Komisja Europejska nie jest przeciwna odwołaniu do Boga w unijnej konstytucji
Komisja Europejska pod przewodnictwem Jose Barroso nie zajmuje już tak zdecydowanego stanowiska przeciwko umieszczeniu w unijnej konstytucji odwołania do chrześcijańskich korzeni Europy.
Rzecznik Komisji Europejskiej Johannes Laitenberger odmówił potwierdzenia, iż Komisja Europejska zajmuje dziś takie samo stanowisko, jakie zajmowała jeszcze niedawno, pod przewodnictwem Romano Prodiego, kiedy w Konwencie negocjowano kształt unijnej konstytucji.
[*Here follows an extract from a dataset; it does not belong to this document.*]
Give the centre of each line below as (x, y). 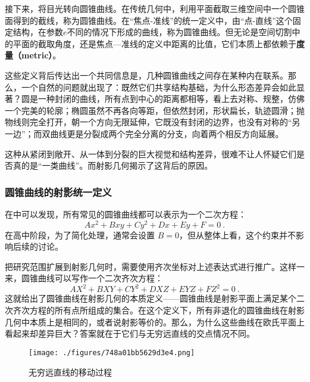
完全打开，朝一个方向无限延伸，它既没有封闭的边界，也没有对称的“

Wówczas KE stanęła po stronie takich krajów jak Francja i Belgia, i była zdecydowanie przeciwna umieszczeniu odwołania do Boga w konstytucji.
Temat powrócił wraz z deklaracją kanclerz Niemiec Angeli Merkel. Po spotkaniu z papieżem Benedyktem XVI powiedziała, iż Unia Europejska potrzebuje tożsamości europejskiej w postaci kontraktu konstytucyjnego. Według mnie musi być w nim odniesienie do chrześcijaństwa i Boga, ponieważ chrześcijaństwo w decydujący sposób ukształtowało Europę - oświadczyła niemiecka kanclerz.
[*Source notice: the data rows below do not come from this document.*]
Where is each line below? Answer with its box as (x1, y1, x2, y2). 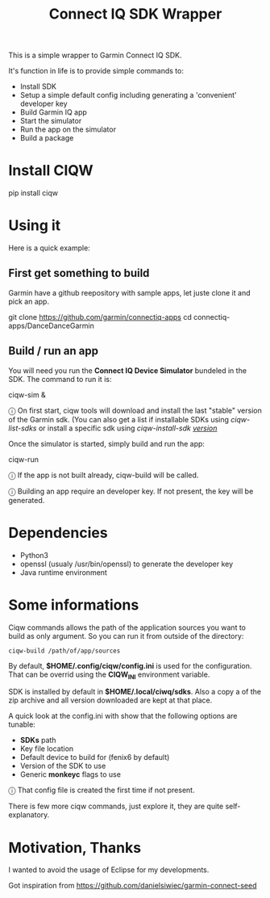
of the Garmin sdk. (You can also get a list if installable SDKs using (8, 414, 230, 424)
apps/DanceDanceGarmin (8, 321, 94, 330)
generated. (8, 495, 45, 505)
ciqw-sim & (8, 389, 46, 400)
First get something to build (8, 266, 150, 280)
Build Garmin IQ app (19, 107, 87, 117)
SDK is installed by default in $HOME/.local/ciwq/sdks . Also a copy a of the (8, 687, 262, 697)
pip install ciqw (8, 188, 59, 198)

Pytany o reakcję Komisji Europejskiej w tej sprawie, Laitenberger unikał konkretnej odpowiedzi, podkreślając, że o ewentualnych zmianach w traktacie konstytucyjnym zdecydują ostatecznie kraje członkowskie, a nie KE.
Anonimowy funkcjonariusz KE powiedział jednak, że KE pod przewodnictwem Portugalczyka Jose Barroso, zdeklarowanego katolika, jest otwarta na debatę w tej sprawie.
Dziś jest inny skład Komisji Europejskiej i przede wszystkim inny kontekst. Potrzebujemy potwierdzenia naszych wartości - powiedział.